Cleo Parker Robinson Dance Ensemble in Salomé’s Daughters; photo Stan Obert

The works of the iconic Donald McKayle and innovator Garfield Lemonius bring us masterfully into 21st Century visions of the human condition. Mr. McKayle, in one of his final works, brought his compassionate gaze to the plight of Syrian refugees in their harrowing journey toward freedom and safety, along with reflections of precious human connection between moments of trauma. Professor Lemonius’ passion for contemporary stringed music taps into the relentless 24/7 rhythm of our lives. He utilizes every note of the music, mirroring our frenetic lives and the need for periods of quiet, meditation—and release.

Q: In what ways does the culture of the African Diaspora aid the mission statement of CPRD Ensemble that might go unnoticed?

A: The African Diaspora encompasses a myriad of cultures. By current count of the United Nations, there are 54 countries and numerous indigenous cultures spanning borders and eras. Since the slave trade more than 400 years ago, the African Diaspora brought dozens of traditions (many now lost) into Europe and along the Atlantic coast from North to South America. Africa’s vast cultural diaspora has influenced every aspect of global culture. In the U.S., the diaspora nurtured the roots of jazz and the Spirituals, both of which impacted my own work so deeply.

Cleo Parker Robinson Dance Ensemble in Crossing The Rubicon by Donald McKayle; photo Stan Obert

My mentor, cultural anthropologist Katherine Dunham drew upon the diaspora to create a large body of work, which, while entertaining, served to educate audiences worldwide. That same passion has influenced not only my own work but has motivated me to obtain the works of other choreographers.
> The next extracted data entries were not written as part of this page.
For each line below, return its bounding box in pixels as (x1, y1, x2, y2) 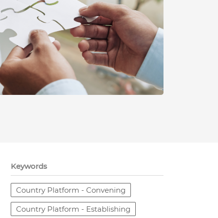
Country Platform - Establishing (16, 204, 131, 214)
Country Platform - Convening (16, 185, 126, 195)
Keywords (11, 162, 48, 171)
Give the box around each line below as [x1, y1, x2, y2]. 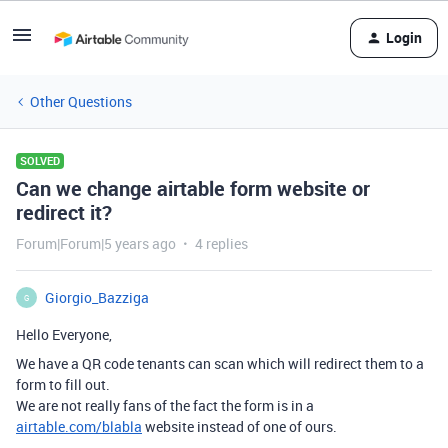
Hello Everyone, [16, 325, 112, 344]
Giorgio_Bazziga [45, 288, 149, 307]
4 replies [195, 234, 248, 253]
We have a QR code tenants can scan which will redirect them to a [16, 354, 424, 373]
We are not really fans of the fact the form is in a [16, 396, 314, 415]
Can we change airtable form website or [16, 175, 370, 202]
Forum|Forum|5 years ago [16, 234, 176, 253]
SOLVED [20, 153, 60, 168]
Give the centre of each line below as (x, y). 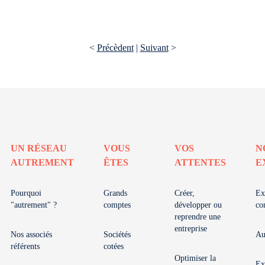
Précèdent (115, 48)
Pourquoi (26, 193)
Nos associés (31, 235)
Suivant (154, 48)
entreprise (191, 229)
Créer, (185, 193)
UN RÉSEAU (39, 148)
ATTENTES (200, 163)
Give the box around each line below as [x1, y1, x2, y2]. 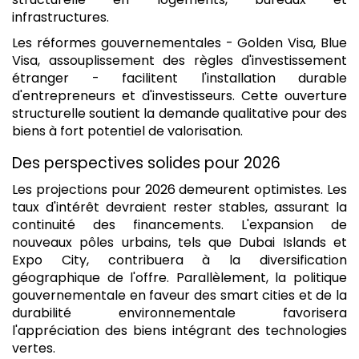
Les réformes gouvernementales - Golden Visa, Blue [12, 34, 347, 53]
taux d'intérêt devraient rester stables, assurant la [12, 197, 347, 216]
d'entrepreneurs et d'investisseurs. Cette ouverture [12, 87, 347, 106]
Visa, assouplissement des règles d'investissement [12, 51, 347, 71]
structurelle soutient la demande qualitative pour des [12, 104, 347, 123]
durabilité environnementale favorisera [12, 303, 347, 322]
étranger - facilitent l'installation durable [12, 69, 347, 88]
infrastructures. [12, 8, 109, 27]
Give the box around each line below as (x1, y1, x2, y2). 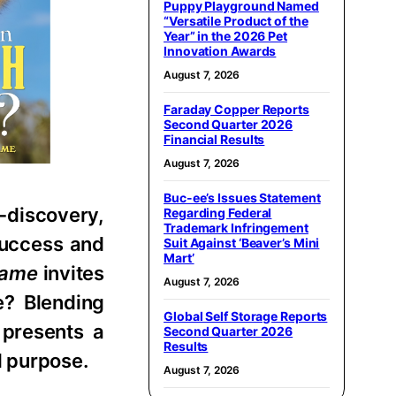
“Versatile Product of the (164, 12, 308, 28)
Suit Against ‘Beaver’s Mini (164, 234, 320, 250)
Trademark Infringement (164, 219, 308, 235)
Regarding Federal (164, 204, 272, 220)
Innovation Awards (164, 42, 277, 58)
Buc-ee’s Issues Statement (164, 189, 321, 205)
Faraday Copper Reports (164, 101, 309, 117)
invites (37, 261, 105, 285)
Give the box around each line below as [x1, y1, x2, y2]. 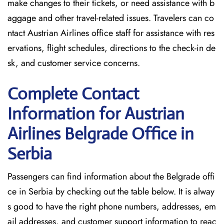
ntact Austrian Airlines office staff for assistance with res [7, 26, 214, 39]
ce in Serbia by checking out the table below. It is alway [7, 185, 214, 198]
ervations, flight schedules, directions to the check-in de [7, 41, 215, 54]
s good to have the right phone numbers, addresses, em [7, 200, 216, 213]
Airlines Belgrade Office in [7, 123, 194, 144]
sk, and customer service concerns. [7, 56, 142, 69]
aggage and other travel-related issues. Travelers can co [7, 11, 214, 24]
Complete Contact [7, 83, 139, 104]
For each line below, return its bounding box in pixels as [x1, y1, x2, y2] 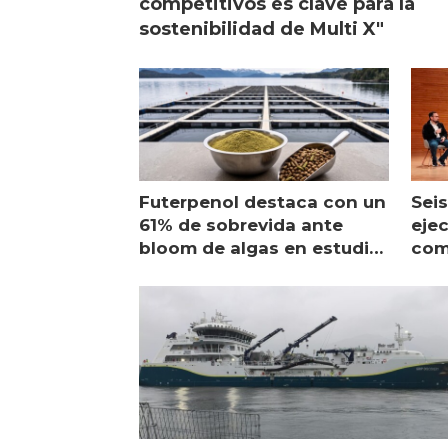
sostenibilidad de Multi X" [139, 17, 385, 40]
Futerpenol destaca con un [139, 191, 387, 212]
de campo [139, 260, 231, 281]
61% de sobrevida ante [139, 214, 344, 235]
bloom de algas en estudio [139, 237, 382, 258]
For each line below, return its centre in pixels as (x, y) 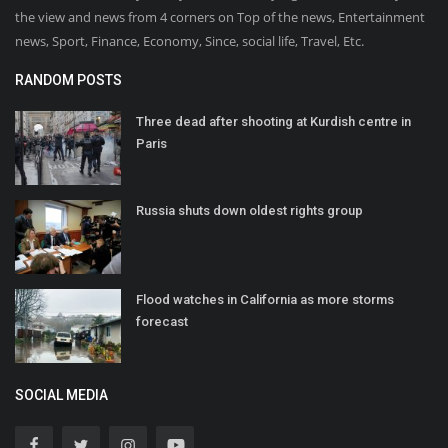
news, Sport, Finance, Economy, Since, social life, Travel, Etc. (189, 40)
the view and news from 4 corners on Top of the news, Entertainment (220, 16)
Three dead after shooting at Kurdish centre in (273, 121)
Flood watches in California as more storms (265, 299)
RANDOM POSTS (68, 79)
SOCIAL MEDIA (61, 394)
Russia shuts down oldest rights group (249, 210)
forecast (162, 321)

At CPRD, we distill this tremendously complex myriad into #OneSpiritManyVoices, because our diaspora is not only African but encompasses all the cultures of humanity—since all humans dance.

I often say that dance is just life out loud!

Q: CPRD Ensemble was last at Jacob’s Pillow 26 years ago, with plans to return that were undone by the pandemic. Can you speak about the initial experience and your hopes for the reunion?

A: We are delighted to return to Jacob’s Pillow and share the breadth of our legacy as well as newer works. Our return is as much a celebration of personal connection with live audiences as it is an opportunity to honor and celebrate iconic dance masters and current innovators. We were delighted to perform in 1996. In 2002, I was invited to return to dance the lead role in a tribute performance of Katherine Dunham’s Barrelhouse Blues—which was of course, a great honor! Little did I know that Ms. Dunham and Ms. Julie Bellafonte (who had been a member of Ms. Dunham’s company) would be sitting at the side of the stage observing my performance! I was more nervous about the audience sitting on stage than those sitting in seats in the theatre! Talk about a memorable and nerve-wracking moment!

Jacob’s Pillow itself is so steeped in history as a former mountain-top farm once on the Underground Railroad. Its national dance heritage began as an early leader of racial integration in art. It’s an honor to be not only in a national festival of our time but surrounded by the energy of the Pillow’s legacy and the excitement of its future.

 

Edited by Catherine Ashley. Published August 2022.